ペイガニズムの倫理と資本主義の精神 ――浪人ですが東インド会社に就職しました――

3-2. 僕のちんちんが爆発しました

エピソードの総文字数=7,860文字

 爆発した。文字通り爆発した。爆発四散した。

 伊織介の男性器は、破裂してバラバラに飛び散った。赤い飛沫になった微かな肉片が四方に飛び散って、あたりを汚した。

「……どうしてこうなった」

 そう言ったのは、憮然とした表情で仁王立ちする四十代ほどの髭面男――リチャードソンである。

 当の伊織介本人はといえば、部屋の隅で蹲って泣いていた。もはや言葉を発する気力は消え失せていた。同じ男性の立場からリチャードソンが伊織介の言葉を代弁してくれることだけが救いだった。

「どうしてこうなったのか、と聞いているのである」

 半ば呆れ果てた口調で詰問するリチャードソンの前に正座させられているのは、ル=ウとフランの魔女二人組。そう、正座であった。
 腰に二本の名刀――男性器の比喩ではなく、文字通りの――を差し、私室に「雲雨巫山」と書かれた掛け軸をすら飾っているリチャードソンは、説教の際には正座させることを好む。

 ここはリチャードソンの私室の隣、本来は作戦会議等に用いられる士官室(ワードルーム)。その手狭な床に正座させられ、ル=ウとフランは悶えながら俯いている。
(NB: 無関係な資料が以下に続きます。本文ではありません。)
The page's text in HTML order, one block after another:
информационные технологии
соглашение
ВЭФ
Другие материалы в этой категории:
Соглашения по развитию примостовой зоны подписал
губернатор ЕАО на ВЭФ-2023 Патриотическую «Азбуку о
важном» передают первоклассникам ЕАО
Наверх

「……わ、(わたくし)だって! (わたくし)だって、日本人の奴隷に命令とかしてみたかったのですわ!」
 先に口を開いたのはフランだった。両手をぶんぶん振るうジェスチャーがいちいち大袈裟だ。
「嘘をつけ! お前、イオリの男性器(モノ)尻穴(ケツ)に挿れようとしていただろうが!」
 ル=ウがフランに反論する。フランとは対照的に、既に脚が痺れているのか細かく震えて首一つ動かそうとしない。
「違っ、違いますわ! 確かに興味はありますが! いえそうではなくて! (わたくし)もその指揮棒を使って、そこら辺の水夫(ゴロツキ)と決闘させたり、鮫のいる海域を泳がせたり、竜骨潜りをさせたりしてみたかっただけですわ!」
 ……洒落にならない話題に、伊織介はいっそう縮こまる。
「これは指揮棒じゃないんだよ、アホ! だいたい命令がしたけりゃ、自分で奴隷を調達しろ!」
「いいじゃありませんか、減るものでも無しに!」
「お前に貸したら絶対に尻穴(ケツ)に挿して、永久に取れなくなるだろ!」
「はぁーん!? (わたくし)の括約筋を舐めないで頂きたいですわね? 甘蕉(バナナ)は元よりキャロット(ニンジン)程度ならば、バラバラに圧し折り砕いてくれますわ!!」
「今は尻穴(ケツ)の締まりの話はしてないんだよバカ!! この尻穴直結(アナル)修道女(シスター)!」

「だまらっしゃい」
リチャードソンがぴしゃりと一喝。

「はい」「はい……」
 ル=ウとフランが一瞬で萎びて大人しくなる。

 ――二人の言い分を総合すると。

 ル=ウの所持する伊織介の男性器をフランが欲しがったことに端を発し、男性器の奪い合いが発生。腕力に勝るフランがル=ウの手から男性器を奪い取り、焦ったル=ウが緊急用の男性器自爆呪文を発動。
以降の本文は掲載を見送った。